• _What you need to do_: Skip all pictures. Write out the data below from its first line through the line that contains "Web page text".

• _Extracted entries_:
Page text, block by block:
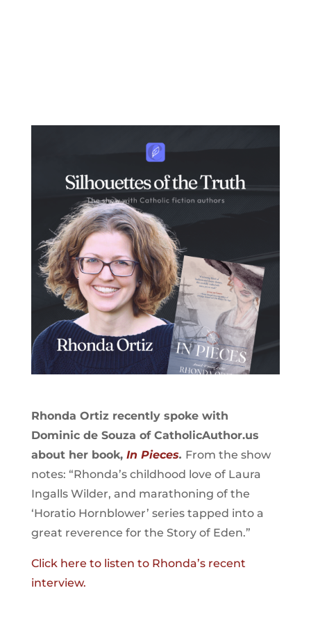
Rhonda Ortiz recently spoke with
Dominic de Souza of CatholicAuthor.us
about her book, In Pieces. From the show
notes: “Rhonda’s childhood love of Laura
Ingalls Wilder, and marathoning of the
‘Horatio Hornblower’ series tapped into a
great reverence for the Story of Eden.”
Click here to listen to Rhonda’s recent
interview.
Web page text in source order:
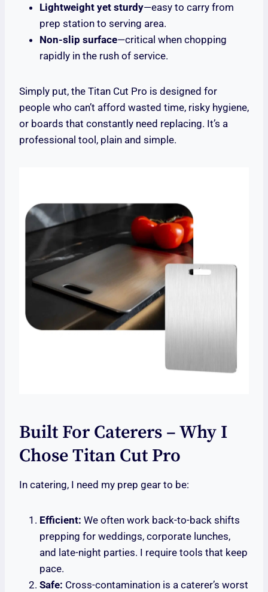
Lightweight yet sturdy—easy to carry from
prep station to serving area.
Non-slip surface—critical when chopping
rapidly in the rush of service.
Simply put, the Titan Cut Pro is designed for
people who can’t afford wasted time, risky hygiene,
or boards that constantly need replacing. It’s a
professional tool, plain and simple.
Built For Caterers – Why I
Chose Titan Cut Pro
In catering, I need my prep gear to be:
Efficient: We often work back-to-back shifts
prepping for weddings, corporate lunches,
and late-night parties. I require tools that keep
pace.
Safe: Cross-contamination is a caterer’s worst
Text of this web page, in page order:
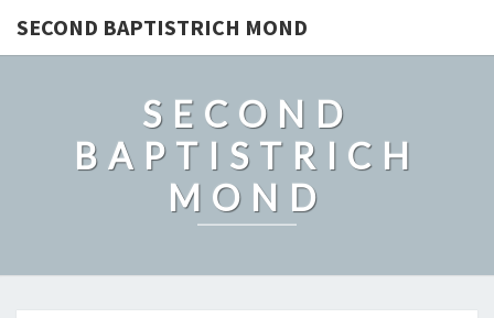
SECOND BAPTISTRICH MOND
SECOND
BAPTISTRICH
MOND
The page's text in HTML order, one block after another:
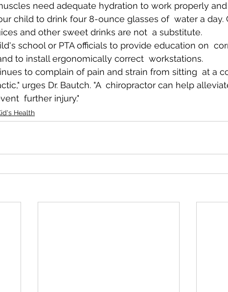
need adequate hydration to work properly
child to drink four 8-ounce glasses of  water a day.
and other sweet drinks are not  a substitute.
school or PTA officials to provide education on
to install ergonomically correct  workstations.
to complain of pain and strain from sitting  at a
urges Dr. Bautch. "A  chiropractor can help
further injury."
Health
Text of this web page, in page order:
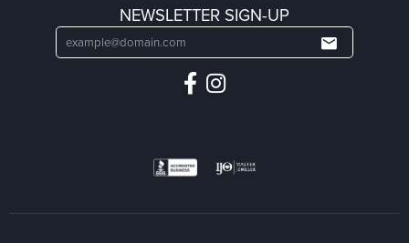
NEWSLETTER SIGN-UP

• _Task solution_:
Page text, block by block:
Rhonda Ortiz recently spoke with
Dominic de Souza of CatholicAuthor.us
about her book, In Pieces. From the show
notes: “Rhonda’s childhood love of Laura
Ingalls Wilder, and marathoning of the
‘Horatio Hornblower’ series tapped into a
great reverence for the Story of Eden.”
Click here to listen to Rhonda’s recent
interview.
Web page text in source order:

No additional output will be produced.